Putin Is Set for Fateful Decisions to Avert War Flare-up in Syria

In the last three weeks, President Vladimir Putin‘s emissaries have turned up here, there and everywhere in the Middle East, focusing mostly on pro-American capitals.

One Jan. 21, Director of Russian Foreign Intelligence Sergei Naryshkin visited Riyadh and met with Saudi Crown Prince Mohammed bin Salman (MbS), who is also the kingdom’s defense minister. He also held talks with his opposite number, Khalid bin Ali bin Abdullah al-Humaidan.

On Jan. 29, Russian Security Council Secretary Nikolai Patrushev was found in Cairo holding talks with Egyptian intelligence chiefs and also invited to meet President Abdel-Fatteh El-Sisi.

Two days later, on Jan. 31, Patrushev was in Abu Dhabi, received by the United Arab Emirates national security adviser, Sheikh Tahnoon bin Zayed Al Nahyan.

In between those trips, on Jan. 28, Putin’s Special Adviser on Syria, Alexander Lavrentiev, and Deputy Foreign Minister Sergei Vershinin arrived in Jerusalem and sat down with Prime Minister Binyamin Netanyahu (who is also defense minister) and the director of Israel’s National Security Council, Meir Ben-Shabat.

The Russian diplomatic marathon covered a wide range of topics: Syria, Iran, Libya, Sudan, the Red Sea, the war on ISIS and Al Qaeda, and world oil markets. High on the agenda of the Russian talks with Gulf rulers were two issues: Moscow wants the oil-rich Arab governments to put up funding for the reconstruction of war-ravaged Syria, suggesting as a quid pro quo the curtailment of Iranian influence in Damascus.

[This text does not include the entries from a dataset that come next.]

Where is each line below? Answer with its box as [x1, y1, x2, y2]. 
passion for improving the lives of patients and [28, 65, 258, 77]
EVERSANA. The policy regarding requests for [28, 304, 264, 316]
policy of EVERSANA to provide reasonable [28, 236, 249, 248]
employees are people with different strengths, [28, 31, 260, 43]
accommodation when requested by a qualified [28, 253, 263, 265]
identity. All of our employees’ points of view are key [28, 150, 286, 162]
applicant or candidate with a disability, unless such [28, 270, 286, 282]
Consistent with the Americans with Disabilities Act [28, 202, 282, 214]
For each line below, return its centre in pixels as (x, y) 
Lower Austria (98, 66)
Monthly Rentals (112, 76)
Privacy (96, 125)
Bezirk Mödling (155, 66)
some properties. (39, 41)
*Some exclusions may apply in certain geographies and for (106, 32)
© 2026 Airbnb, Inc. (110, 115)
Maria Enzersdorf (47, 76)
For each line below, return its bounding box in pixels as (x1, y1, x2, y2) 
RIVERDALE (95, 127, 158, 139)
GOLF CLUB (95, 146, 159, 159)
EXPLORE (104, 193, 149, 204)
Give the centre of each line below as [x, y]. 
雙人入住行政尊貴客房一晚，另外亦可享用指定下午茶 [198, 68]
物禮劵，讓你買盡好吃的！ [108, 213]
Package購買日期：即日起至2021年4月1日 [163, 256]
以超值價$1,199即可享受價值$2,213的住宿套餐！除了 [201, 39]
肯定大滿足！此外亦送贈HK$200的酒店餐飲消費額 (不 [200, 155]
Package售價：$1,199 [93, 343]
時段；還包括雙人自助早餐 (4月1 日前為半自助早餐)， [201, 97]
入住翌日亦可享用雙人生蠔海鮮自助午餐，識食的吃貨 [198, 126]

The Saudis and Emirates tried to lock Russia and other non-OPEC governments in on management of the oil market for several years to come.

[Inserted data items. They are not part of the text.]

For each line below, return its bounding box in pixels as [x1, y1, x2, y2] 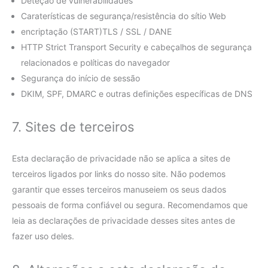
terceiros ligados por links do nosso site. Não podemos [12, 169, 226, 179]
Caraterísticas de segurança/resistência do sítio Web [21, 11, 226, 21]
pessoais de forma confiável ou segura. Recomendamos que [12, 200, 248, 211]
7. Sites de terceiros [12, 119, 135, 135]
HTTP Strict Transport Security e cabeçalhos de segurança [21, 42, 252, 52]
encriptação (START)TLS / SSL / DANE [21, 26, 172, 36]
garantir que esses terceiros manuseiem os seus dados [12, 184, 226, 195]
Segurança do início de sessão [21, 73, 140, 83]

(Russia is intensely involved in a new Mid East pipeline project. See separate article.)

Moscow’s diplomatic momentum carried forward a three-way summit of Putin, Iran’s President Hassan Rouhani and Turkey’s Tayyip Erdogan to take place at the Black Sea resort of Sochi on Feb. 14.

A week later, on Feb. 21, the Israeli prime minister is due in Moscow with plenty to discuss with Putin.

This diplomatic flurry is taken by DEBKA Weekly’s military and intelligence sources as the harbinger of major decisions by President Putin on his Middle East strategy for 2019. Since Washington has applied the brakes on the US military pullout from Syria – and a number of troops will certainly remain – the Russian leader sees Tehran turning up the military heat to force the Americans to withdraw – not only from Syria, but from Iraq as well. The various pro-Iranian Shiite militias under Iranian command will be harnessed for phased attacks on US forces in both countries, while, at the same time, Israel is not expected to sit on its hands but to soon resume its air and missile strikes on Iranian facilities in Syria.

The Russia president sees all the signs of the troubles in store and knows he can’t duck them.

On Wednesday, Feb. 6, Iran’s Foreign Minister Mohammad Javad Zarif commented: “The trilateral summit [in Sochi] will touch on Israel’s air strikes in Syria.” It will also review “the planned withdrawal of US forces from Syria.”

Turkey too is heading for a showdown. Erdogan refuses to lie down for the prohibition laid on him by Moscow and Washington against sending the Turkish army into Syria and is plotting how to use the next international crisis as an opportunity to go for Syria’s Kurds.

At the tail end of its civil war, Syria is therefore on the verge of blowing up into a battlefield, with the US and Israel ranged against Iran, and the Turks fighting Kurds. Putin knows that, unless he can arrest this nightmare scenario, he has no hope of realizing military and political gains from the heavy Russian investment he has sunk into his Syrian venture.